Caring for yourself too!

At some stage in our lives, most of us will take on a carer role.  For some, this may mean looking after our children’s needs as they grow, or looking after family members during periods of acute illness or injury.  More often than not, as soon as the person recovers or is old enough, that need for care is no longer required.  For some people, however, circumstances result in that carer role enduring for the long term.

A carer provides support and unpaid care to someone who has a disability, mental illness, chronic condition, terminal illness, alcohol or drug addiction or are frail aged (Carers Australia Website).

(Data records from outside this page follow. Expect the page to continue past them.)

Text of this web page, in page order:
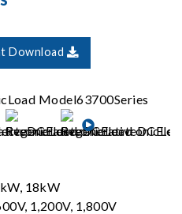
Download
18kW
1,200V, 1,800V
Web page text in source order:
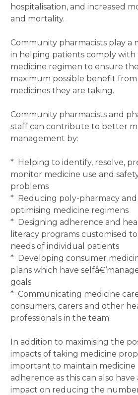
hospitalisation, and increased
and mortality.
Community pharmacists play a
in helping patients comply with
medicine regimen to ensure
maximum possible benefit
medicines they are taking.
Community pharmacists and
staff can contribute to better
management by:
* Helping to identify, resolve,
monitor medicine use and
problems
* Reducing poly-pharmacy and
optimising medicine regimens
* Designing adherence and
literacy programs customised
needs of individual patients
* Developing consumer
plans which have
goals
* Communicating medicine
consumers, carers and other
professionals in the team.
In addition to maximising the
impacts of taking medicine
important to maintain medicine
adherence as this can also have
impact on reducing the
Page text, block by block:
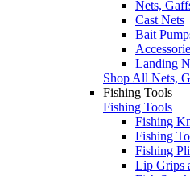
Nets,
Cast Nets
Bait
Landing
Shop All Nets,
Fishing Tools
Fishing Tools
Fishing
Fishing
Fishing
Lip Grips
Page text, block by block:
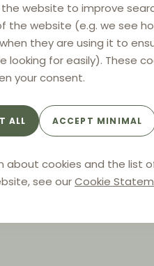
website to improve
the website (e.g. we see
they are using it to
looking for easily). These
your consent.
ALL ACCEPT MINIMAL
about cookies and the list
see ourCookie
Distribution Law
Countdown XXII - E-
commerce
use of online
Online marketplace
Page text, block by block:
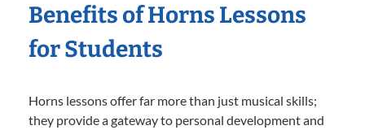
Benefits of Horns Lessons
for Students
Horns lessons offer far more than just musical skills;
they provide a gateway to personal development and
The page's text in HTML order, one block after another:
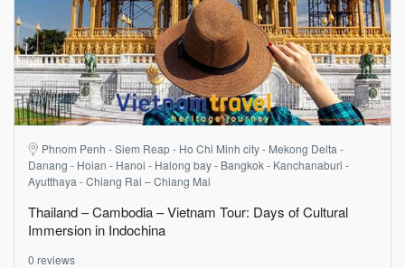
Phnom Penh - Siem Reap - Ho Chi Minh city - Mekong Delta -
Danang - Hoian - Hanoi - Halong bay - Bangkok - Kanchanaburi -
Ayutthaya - Chiang Rai – Chiang Mai
Thailand – Cambodia – Vietnam Tour: Days of Cultural
Immersion in Indochina
0 reviews
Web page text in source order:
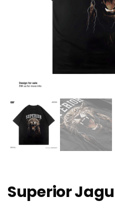
Superior

The person they care for is usually a family member, but may also be a friend or neighbour.  Within Australia, there are 2.7 million unpaid carers (Australian Bureau of Statistics, 2012).

Being a carer for someone requires not only being there to provide emotional support, but also at times, much needed physical support.  In the early stages of an illness, this physical support may mean providing prompts and instruction on how to break down a movement sequence so that the person can complete the task on their own.  As things progress in the later stages of the illness, a person may need help with daily activities such as getting in and out of bed, getting dressed, showering and moving about in their home and the community.

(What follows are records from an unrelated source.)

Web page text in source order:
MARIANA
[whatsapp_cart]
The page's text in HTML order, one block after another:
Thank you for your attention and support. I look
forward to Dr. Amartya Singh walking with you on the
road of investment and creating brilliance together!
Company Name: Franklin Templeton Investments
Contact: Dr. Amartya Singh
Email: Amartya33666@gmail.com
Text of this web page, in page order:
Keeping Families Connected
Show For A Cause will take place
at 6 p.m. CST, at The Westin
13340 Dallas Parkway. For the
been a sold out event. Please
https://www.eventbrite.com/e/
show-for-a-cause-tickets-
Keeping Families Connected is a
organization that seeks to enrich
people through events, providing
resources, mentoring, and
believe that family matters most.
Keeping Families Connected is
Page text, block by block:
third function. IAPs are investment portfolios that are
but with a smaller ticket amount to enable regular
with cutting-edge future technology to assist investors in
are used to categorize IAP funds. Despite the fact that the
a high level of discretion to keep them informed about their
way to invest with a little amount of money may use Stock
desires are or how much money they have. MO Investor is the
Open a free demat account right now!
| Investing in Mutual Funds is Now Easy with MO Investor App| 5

When a family carer takes on the responsibility of looking after their loved one, they often take upon themselves a very physical role, one that is filled with many challenges and risks.  If the person was looked after by professional care staff in the healthcare industry, that staff would have been provided with careful instruction and training to be able to perform the required care tasks and would have all the required equipment available.  On the contrary, family carers provide the same physical support, often unassisted, with little or no equipment and often no training on how to do things safely.

Current research highlights the need for a carer looking after someone with high physical demands to be provided with physical support and training in addition to the much needed emotional support.

Research conducted by the Australian Institute of Family studies looked at the impact that caring for a family member with a disability had on the carer.  This study found that there were nearly twice as many carers reporting poor physical health compared with the general population.  This poor health was associated with looking after a family member with high care needs.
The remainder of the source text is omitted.